身上没有一处不在痛,他两只手根本压不过来,恍惚间索性松开双手,抬眼瞧着徐离错愕盈满泪水的眼睛,用指腹抚摸着她的脸庞,从眉毛开始轻轻摸至眼睫,如同在摸一件天造地设绝无仅有的艺术品般,眷恋的接住她落下的第一滴眼泪,他的唇角在笑,可眼里近乎诀别的深切哀痛的却几乎要把她刺伤了。
原来竟有人能露出这样的神情。
他说,“……我其实一开始有在生气。”
“可是刚才坐在车里的时候……真幸福啊,如果可以,真想一直不放手。”
“所以,小离,”他眼底的光彻底破碎,那些尖锐的玻璃渣化作一滴滴的冰凉湿润的泪珠,砸在她的脸颊上,用一种濒临绝望的语气质问她。
“你为什么,骗我不能再高明些,瞒的不能再周密一点呢?”
他放开她,不堪忍受的攥着胸口艰难喘息起来,脸色一瞬间差到极点,难耐的想蜷起身子,心脏痛的整个人都脱力,胃里灭顶的疼痛蔓延到整个腹部,他痛的几乎失控,磕磕绊绊想侧过身去,不愿让她看到自己如此狼狈,却如同一条脱水气竭的鱼般甚至无力挣扎,半晌他不再抵抗,自暴自弃的别过了眼。
反正他已经失去了所有自尊。
徐离想紧紧抱住他,却又怕会弄痛他,头一次恨自己没有再温暖一些的身体,她顾不上再擦任何人的眼泪,望着他的眼睛哽咽道,“……你在说什么啊。”
“都是唐穗瞎说的,我跟许之杭早就说清楚了,那只是朋友间的礼物,我怕惹你不高兴,才没有告诉你。”
“是我做的不好。”
她忽然想起那天一起去给闻安开的家长会,老师教育他们要学会沟通。
或许他们二人之间,最缺少的便是直言。
她缱绻依恋的握住他的手放在自己脸上,偶然亲吻他的手背,眼前人似乎没能消化完她的话,眼中无措的脆弱一览无余,指尖却仿佛下意识般留恋的蹭过她的皮肤,活像一只被欺负了的猫,却连爪子都亮不出来。
她深吸一口气,一字一句坦诚道。
“对不起,让你感到了不安。”
“和从前不同,我现在已经认清我的心,今后它只会爱你一个人。”徐离又凑近些许,近到他们几乎能看清彼此眼里每一寸哀恸,“我们的女儿,安安那么可爱,她也只会有你一个爸爸。”

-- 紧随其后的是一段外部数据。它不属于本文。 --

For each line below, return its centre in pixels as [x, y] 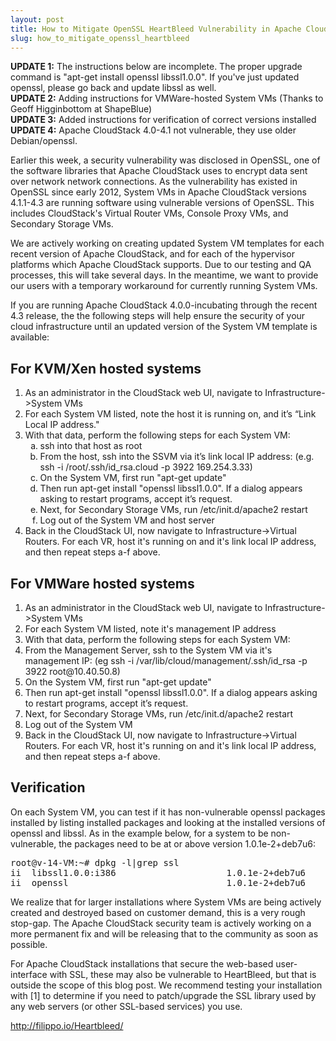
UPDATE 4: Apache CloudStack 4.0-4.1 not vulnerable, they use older [153, 130]
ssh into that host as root [91, 446]
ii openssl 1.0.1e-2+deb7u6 [158, 882]
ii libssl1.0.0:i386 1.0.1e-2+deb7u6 [158, 872]
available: [30, 337]
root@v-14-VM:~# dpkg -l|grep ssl [95, 862]
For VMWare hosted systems [102, 583]
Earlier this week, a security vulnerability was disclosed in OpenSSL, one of [165, 160]
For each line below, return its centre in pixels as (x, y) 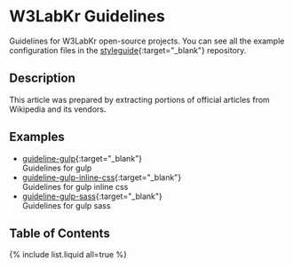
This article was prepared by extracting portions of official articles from (140, 99)
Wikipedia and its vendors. (58, 109)
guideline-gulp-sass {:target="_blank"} (92, 196)
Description (42, 79)
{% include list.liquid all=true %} (68, 255)
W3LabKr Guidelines (87, 16)
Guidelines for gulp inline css (75, 186)
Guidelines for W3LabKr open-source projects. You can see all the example (147, 41)
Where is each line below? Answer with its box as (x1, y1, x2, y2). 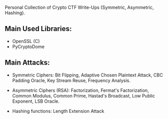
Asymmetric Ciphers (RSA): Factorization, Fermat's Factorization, (12, 87, 149, 93)
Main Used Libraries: (5, 25, 72, 33)
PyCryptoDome (12, 43, 45, 50)
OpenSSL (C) (12, 38, 40, 44)
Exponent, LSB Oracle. (12, 98, 60, 104)
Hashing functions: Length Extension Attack (12, 108, 105, 114)
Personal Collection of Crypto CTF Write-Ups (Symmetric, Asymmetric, (5, 5, 154, 10)
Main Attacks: (5, 58, 50, 67)
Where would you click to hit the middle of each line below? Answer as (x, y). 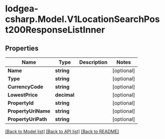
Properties (22, 48)
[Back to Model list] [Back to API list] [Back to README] (62, 132)
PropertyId (21, 103)
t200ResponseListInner (55, 30)
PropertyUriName (29, 111)
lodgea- (22, 9)
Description (93, 62)
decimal (65, 95)
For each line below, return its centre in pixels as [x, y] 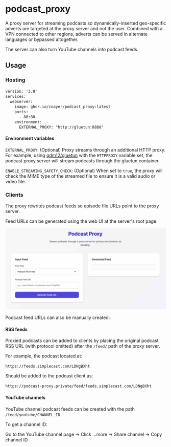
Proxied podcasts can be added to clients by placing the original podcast [82, 340]
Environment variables [30, 138]
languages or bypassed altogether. [42, 39]
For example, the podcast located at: [44, 356]
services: [16, 96]
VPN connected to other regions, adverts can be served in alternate [77, 34]
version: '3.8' [21, 91]
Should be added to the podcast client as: [49, 376]
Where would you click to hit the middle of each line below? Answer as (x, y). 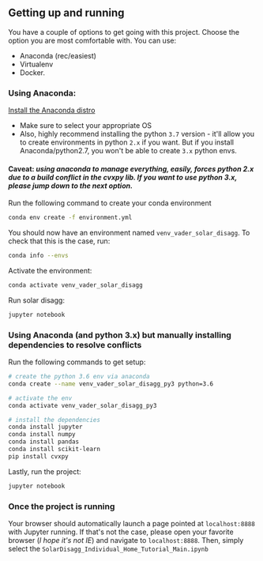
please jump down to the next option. (70, 186)
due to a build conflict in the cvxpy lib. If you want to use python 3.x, (123, 177)
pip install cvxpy (38, 456)
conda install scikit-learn (54, 450)
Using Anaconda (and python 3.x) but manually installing (120, 335)
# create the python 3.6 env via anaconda (79, 377)
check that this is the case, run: (59, 241)
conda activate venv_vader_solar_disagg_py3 (83, 405)
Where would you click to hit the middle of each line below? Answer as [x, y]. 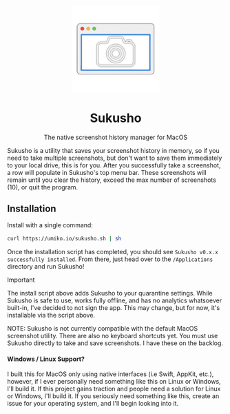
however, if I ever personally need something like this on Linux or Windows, [114, 382]
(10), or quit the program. [43, 187]
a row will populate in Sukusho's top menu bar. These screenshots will [107, 172]
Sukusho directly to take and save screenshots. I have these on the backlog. [115, 343]
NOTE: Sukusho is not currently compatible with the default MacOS [103, 329]
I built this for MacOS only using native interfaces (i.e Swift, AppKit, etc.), [111, 374]
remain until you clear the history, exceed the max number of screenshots [112, 180]
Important [21, 280]
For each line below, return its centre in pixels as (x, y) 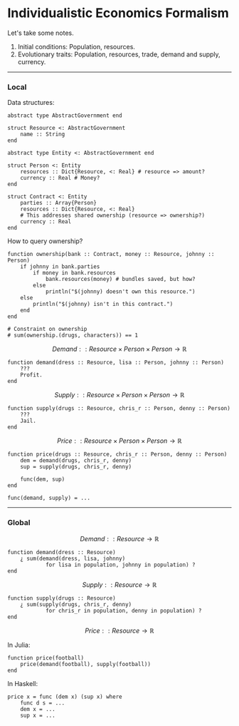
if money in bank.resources (74, 273)
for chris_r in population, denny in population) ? (123, 610)
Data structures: (31, 103)
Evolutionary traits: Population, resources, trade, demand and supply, (119, 54)
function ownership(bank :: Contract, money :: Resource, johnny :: (111, 255)
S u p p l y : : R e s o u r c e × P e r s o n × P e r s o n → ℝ (119, 395)
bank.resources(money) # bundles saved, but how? (120, 280)
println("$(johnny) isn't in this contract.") (103, 305)
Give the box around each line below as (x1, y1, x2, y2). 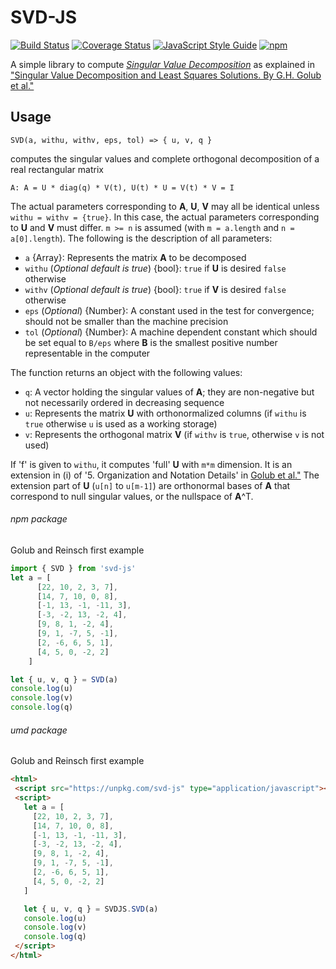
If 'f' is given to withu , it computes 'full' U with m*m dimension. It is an (10, 458, 293, 470)
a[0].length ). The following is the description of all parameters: (10, 232, 273, 244)
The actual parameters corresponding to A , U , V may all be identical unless (10, 200, 320, 212)
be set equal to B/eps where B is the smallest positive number (24, 336, 278, 348)
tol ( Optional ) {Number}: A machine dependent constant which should (24, 326, 318, 338)
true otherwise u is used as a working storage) (24, 417, 218, 430)
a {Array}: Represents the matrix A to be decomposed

极力维持的沉静表面开始龟裂,闻冬行被这句话激的一颤,呼吸霎时微乱,她能清晰感受到自己颊边的手簌簌抖着,百般思绪纷杂之下他露出的神情竟是仓皇和茫然。
徐离藏起眼里的哀怜,同样遑急的重新握紧了这只手,生怕眼前人走掉似的,察觉他眸中松动,她蹭蹭他的手心,恍然间想起四年前他们的未尽之言,她终于理清自己全部情感,能确信的向他给出一个答案,只盼那人依然情愿。
“我再也不会抛下你,”她祈求地看向他,“你相信我。”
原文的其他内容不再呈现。